On Tuesday night, such believers were in abundance.
“Five or six months from now, she’s going to make history,” said the Atlanta deacon Henry Moon. “I believe,” he said, thumping himself over the heart for emphasis. “You’ve got to believe.”
Abrams’ life story is a study in pushing the boundaries of the possible.
Born one of six children to poor parents in Mississippi, Abrams was not a victim of her circumstance. She graduated magna cum laude from Spelman College, was a Harry S Truman scholar and went on to become the first in her family to buy a house. She received a master’s degree from the Lyndon B Johnson School of Public Affairs at the University of Texas at Austin and a law degree from Yale.
She also wrote numerous romance novels, under the the nom de plume Selena Montgomery, and when we first met over coffee, she delighted in details of how she once wrote an ex into prison as vengeance.
As both a writer and a politician, Abrams has made an art of imagining what does not yet exist.
As the Maryland gubernatorial candidate Ben Jealous recalled in a tweet after her election, when he first met Abrams at an event for student organizers 25 years ago, “she told me then she would be the first black governor of Georgia. I told her I believed her.”
It’s a confidence, Abrams said, born of her upbringing. Her parents grew up in Jim Crow Mississippi and had to fight for the right to vote before they were old enough to cast a ballot.
“They raised us to believe we were capable of anything,” she said. “My dad told us, ‘You don’t tell yourself no – let everyone else do that. You go for what you think you can have.”
And she did.
Abrams would go on to become the youngest deputy city attorney in Atlanta, according to the mayor who hired her; she was elected to the Georgia state house in 2006 and became Democratic leader in the state house in 2011.

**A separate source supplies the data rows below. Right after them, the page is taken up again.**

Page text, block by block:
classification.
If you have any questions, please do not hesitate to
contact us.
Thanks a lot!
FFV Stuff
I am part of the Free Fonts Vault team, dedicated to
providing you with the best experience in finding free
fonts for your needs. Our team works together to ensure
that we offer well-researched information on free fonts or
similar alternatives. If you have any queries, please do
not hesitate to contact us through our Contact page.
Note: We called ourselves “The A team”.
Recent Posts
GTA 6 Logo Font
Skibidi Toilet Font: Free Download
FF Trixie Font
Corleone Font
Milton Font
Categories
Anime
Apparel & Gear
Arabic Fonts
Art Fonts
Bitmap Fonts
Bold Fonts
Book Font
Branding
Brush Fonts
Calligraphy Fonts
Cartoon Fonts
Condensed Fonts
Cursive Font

That she set her sights so high is all the more remarkable given what America tells women about ambition. Hillary Clinton was lambasted for it in the 2016 presidential cycle, and sure enough, an early ad from the Republican Governors Association (RGA) accused Abrams of the same.
Asked to respond, she didn’t deny a thing.

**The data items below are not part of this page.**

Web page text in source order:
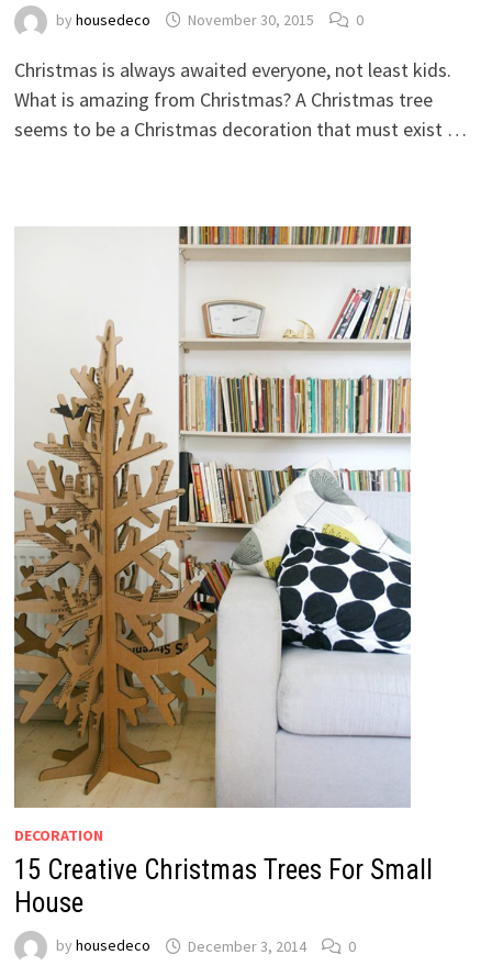
by housedeco November 30, 2015 0
Christmas is always awaited everyone, not least kids.
What is amazing from Christmas? A Christmas tree
seems to be a Christmas decoration that must exist …
DECORATION
15 Creative Christmas Trees For Small
House
by housedeco December 3, 2014 0

“I have the ambition we can actually make life better for people. I have the ambition that politics and policy can work together to make things good. We shouldn’t want leaders who don’t have ambition,” she said, “who can’t dream beyond the moment.”

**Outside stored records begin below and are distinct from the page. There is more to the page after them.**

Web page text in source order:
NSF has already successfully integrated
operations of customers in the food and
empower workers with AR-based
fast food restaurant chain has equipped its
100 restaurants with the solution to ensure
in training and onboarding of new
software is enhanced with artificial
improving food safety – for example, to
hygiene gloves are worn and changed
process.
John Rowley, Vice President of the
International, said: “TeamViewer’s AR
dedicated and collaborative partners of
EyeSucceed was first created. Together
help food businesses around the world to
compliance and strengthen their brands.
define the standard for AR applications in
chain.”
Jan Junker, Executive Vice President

And no one can accuse Abrams of that failing.
Unfortunately for the RGA, her ambition is contagious, according to the woman who was elected to Abrams’ state house seat after she resigned to run for governor. “She really shows women and people of color that our goals and our ambitions – our possibilities don’t have a ceiling,” said Bee Nguyen, who has broken some records of her own as the first Vietnamese American woman elected to the state general assembly.
“Stacey’s vision for Georgia includes all of us,” Nguyen said. “She’s the only candidate who even talks about Asian Americans as being a part of our electorate in Georgia.”
Seeing unseen or minority constituents, listening to their concerns and elevating their voices are some of Abrams’ sweet spots, according to many who took the stage Tuesday night.
Abrams’ own identity, she has said, gives her “a complex understanding of America”. But mostly, it gives her a propensity to listen.
“I believe there are more Democrats who are ready to lift their voices,” she said. “And that’s what our campaign is about.”
She also thinks, in an era when Americans are hungry for authenticity in politics, there’s no substitute for telegraphing values of her own.
“There’s no one who’s going to convince me that reproductive access should not exist. That civil rights are a danger. They’re never going to convince me that I should not stand up for labor unions. Those are ideological beliefs that I hold,” she said.
So no, she said, there will be no pivot in the general. And she’s not worried about losing votes over it. “They’re going to know that because I was consistent throughout the campaign, I would bring that same consistency and authenticity to the governor’s office.”